此函数将函数定义放在其自己的链接部分中 .text._ZNK5thingIjE2idEv将在需要时输出,并合并到 链接目标文件的程序的.text(即代码)部分.一种 这样的链接部分,即.text.<function_name>被称为 function-section . 这是一个仅包含 函数<function_name>定义的代码段.

This one puts the function definition in a linkage section of its own called .text._ZNK5thingIjE2idEv that will be output, if it's needed, merged into the .text (i.e. code) section of program in which the object file is linked. A linkage section like that, i.e. .text.<function_name> is called a function-section. It's a code section that contains only the definition of function <function_name>.

指令:

.weak   _ZNK5thingIjE2idEv

至关重要.它将thing<unsigned int>::id() const分类为符号. GNU链接器可以识别 strong 符号和 weak 符号.要获得强烈的象征, 链接器在链接中仅接受一个定义.如果还有更多,它将给出倍数 -定义错误.但是对于弱符号,它可以容忍任何数量的定义, 选一个.如果弱定义的符号在链接中也具有(仅一个)强定义,则 会选择强定义.如果符号具有多个弱定义而没有强定义, 那么链接器可以任意选择任何一个弱定义.

is crucial. It classifies thing<unsigned int>::id() const as a weak symbol. The GNU linker recognises strong symbols and weak symbols. For a strong symbol, the linker will accept only one definition in the linkage. If there are more, it will give a multiple -definition error. But for a weak symbol, it will tolerate any number of definitions, and pick one. If a weakly defined symbol also has (just one) strong definition in the linkage then the strong definition will be picked. If a symbol has multiple weak definitions and no strong definition, then the linker can pick any one of the weak definitions, arbitrarily.

指令:

.type   _ZNK5thingIjE2idEv, @function

thing<unsigned int>::id()分类为引用函数-而不是数据.

classifies thing<unsigned int>::id() as referring to a function - not data.

然后在定义主体中,代码在地址处进行汇编 用弱的全局符号_ZNK5thingIjE2idEv标记,局部相同 标记为.LFB2.代码返回3840(= 0xf00).

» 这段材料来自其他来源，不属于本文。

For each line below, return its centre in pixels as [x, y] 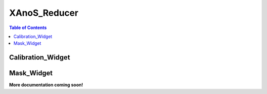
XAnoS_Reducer [44, 13]
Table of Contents [28, 28]
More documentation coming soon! [46, 85]
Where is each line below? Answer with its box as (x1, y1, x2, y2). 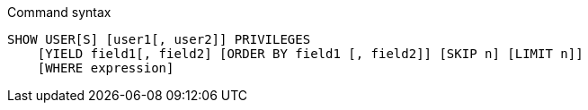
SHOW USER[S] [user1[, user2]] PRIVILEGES (7, 32, 311, 47)
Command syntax (7, 4, 111, 20)
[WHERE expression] (37, 61, 174, 75)
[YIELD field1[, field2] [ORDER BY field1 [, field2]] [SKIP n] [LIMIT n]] (37, 47, 584, 61)
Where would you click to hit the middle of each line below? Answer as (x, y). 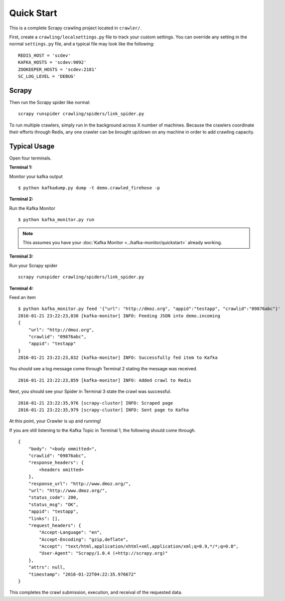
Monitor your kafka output (36, 176)
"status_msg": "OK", (53, 504)
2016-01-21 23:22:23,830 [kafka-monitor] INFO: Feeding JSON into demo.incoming (119, 316)
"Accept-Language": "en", (71, 532)
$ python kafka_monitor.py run (56, 220)
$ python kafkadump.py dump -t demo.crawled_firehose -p (89, 188)
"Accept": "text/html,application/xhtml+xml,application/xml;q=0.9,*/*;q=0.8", (139, 546)
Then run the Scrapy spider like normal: (50, 102)
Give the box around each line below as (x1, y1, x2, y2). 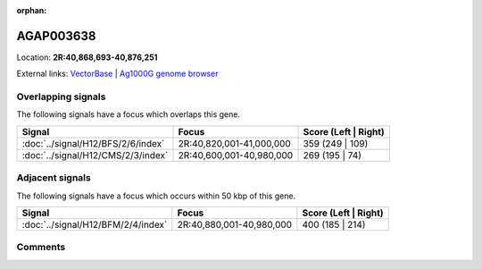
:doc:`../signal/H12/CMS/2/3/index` (21, 148, 169, 161)
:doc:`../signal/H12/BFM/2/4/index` (21, 218, 168, 231)
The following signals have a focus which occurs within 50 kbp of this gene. (16, 190, 296, 201)
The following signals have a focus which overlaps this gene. (16, 109, 241, 120)
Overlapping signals (16, 90, 106, 103)
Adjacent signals (16, 172, 91, 184)
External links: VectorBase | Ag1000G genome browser (16, 68, 219, 80)
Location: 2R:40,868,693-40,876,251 (16, 52, 158, 63)

Then in the body of the definition, the code is assembled at the address labelled by the weak global symbol _ZNK5thingIjE2idEv, the same one locally labelled .LFB2. The code returns 3840 ( = 0xf00).

接下来,我们将以相同的方式编译boo.cpp:

Next we'll compile boo.cpp the same way:

g++ -c -save-temps boo.cpp

并再次查看boo.s

    .section    .text._ZNK5thingIjE2idEv,"axG",@progbits,_ZNK5thingIjE2idEv,comdat
    .align 2
    .weak   _ZNK5thingIjE2idEv
    .type   _ZNK5thingIjE2idEv, @function
_ZNK5thingIjE2idEv:
.LFB2:
    .cfi_startproc
    pushq   %rbp
    .cfi_def_cfa_offset 16
    .cfi_offset 6, -16
    movq    %rsp, %rbp
    .cfi_def_cfa_register 6
    movq    %rdi, -8(%rbp)
    movl    $2816, %eax
    popq    %rbp
    .cfi_def_cfa 7, 8
    ret
    .cfi_endproc

除了作弊外,其他均相同:此定义返回2816(= 0xb00).

It's identical, except for our cheat: this definition returns 2816 ( = 0xb00).

虽然我们在这里,但请注意一些可能会或可能不会发生的事情: 一旦进入汇编(或目标代码),类就会消失.这里, 我们可以归结为:-

While we're here, let's note something that might or might not go without saying: Once we're in assembly (or object code), classes have evaporated. Here, we're down to: -

  • 数据
  • 代码
  • 符号,可以标记数据或标签代码.

因此,这里没有什么内容专门代表 thing<T> for 的实例化 T = unsigned.在这种情况下,thing<unsigned>剩下的全部是 _ZNK5thingIjE2idEv a.k.a thing<unsigned int>::id() const的定义.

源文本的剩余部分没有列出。